Students jam it out

Kaysea Thomas

Kent State is brimming with musical talent. On a campus where instrument-carting students are found in every residence hall and on every choice patch of grass, a group of musicians who meet weekly in Risman Plaza for a communal jam session are looking to unite this wide variety of on-campus musicians.

For two years, this ever-changing and ever-growing group of music lovers has been joining together for a circle — not only including drums, but also guitars, vocals, percussion and even more obscure instruments, like kazoos, banjos and ukuleles.

Generally lasting from 8 p.m. to 11 p.m., the group tentatively meets on Tuesdays and attracts more and more onlookers and new participants during each session, said Amy Breedon, sophomore visual communication design major.

“This is a varied skill level kind of group,” said Breedon, a prominent member of the circle. “We have people who are just musical prodigies, and then we have people who come along, hula-hoop for a little while, hum along and clap.”

There are no prerequisites required to join; the circle includes people of all ages, majors and musical talent, and welcomes all types of music as well.

Following in the tradition of drum circles and spontaneous jams, the group does not predetermine the musical selection, and so the music a passerby may hear ranges from recognizable tunes to completely improvised music.

“We’ve had a lot of different circles where there’s been people twirling fire, dancing, singing backup vocals, singing crazy vocals [and] chanting,” said senior general studies major Matthew Beebe, one of the group’s founders.

Due to the diverse types of instruments included in the circle, different kinds of music are played as well.

“We discriminate against no certain genre,” said Breedon.

As an example, Breedon recalled having people “come along and just rap a song they’ve been working on in their head, and work that into the jam.”

This kind of spontaneity is encouraged.

“Every week I try to remember different lyrics that I like and sing them here at the circle,” said Beebe. “It’s like total freedom, so I don’t want to plan for it.

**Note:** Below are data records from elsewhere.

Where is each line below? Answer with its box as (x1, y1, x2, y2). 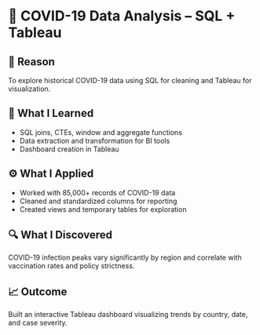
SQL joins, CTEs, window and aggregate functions (19, 127, 183, 137)
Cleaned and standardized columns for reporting (19, 196, 178, 206)
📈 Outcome (8, 285, 68, 298)
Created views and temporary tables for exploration (19, 204, 187, 214)
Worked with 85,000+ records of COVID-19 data (19, 188, 176, 197)
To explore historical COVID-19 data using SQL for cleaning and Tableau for (8, 76, 252, 85)
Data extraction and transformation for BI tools (19, 136, 170, 145)
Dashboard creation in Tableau (19, 144, 119, 154)

It’s like with my band, I have everything structured; I know I do this four times, this five times, this whatever… out here, it’s just a free-for-all. Whatever I do, it doesn’t matter.”

While some look at the circle as a place for free expression, others look at it as a place to feel at home.

Breedon describes the circle members as being like family to her. She looks forward to their weekly meetings.

“I think of (the jam sessions) as therapeutic,” she said. “Once a week I can usually rely on something that will just make me so ecstatic and make me smile and leave me smiling for hours afterwards.”

While the group has grown each week, freshman biology major Annika Norton pointed out that she would like to see more than the “hippie” stereotype represented in the circle.

“I want to see everybody, more demographics,” Norton said.

The circle is always open to new people.

“Just join in anytime you want to, you know? Start yelling, ask for a drum, ask for an instrument,” Beebe said. “There’s always instruments sitting around, pick one up, or start dancing.”

While all current members of the circle hope the number of musicians involved will continue to grow in the future, Beebe brought the group’s original goal into perspective.

“The future is just music,” he said. “It’s always been about music, and that’s what we want to continue doing.”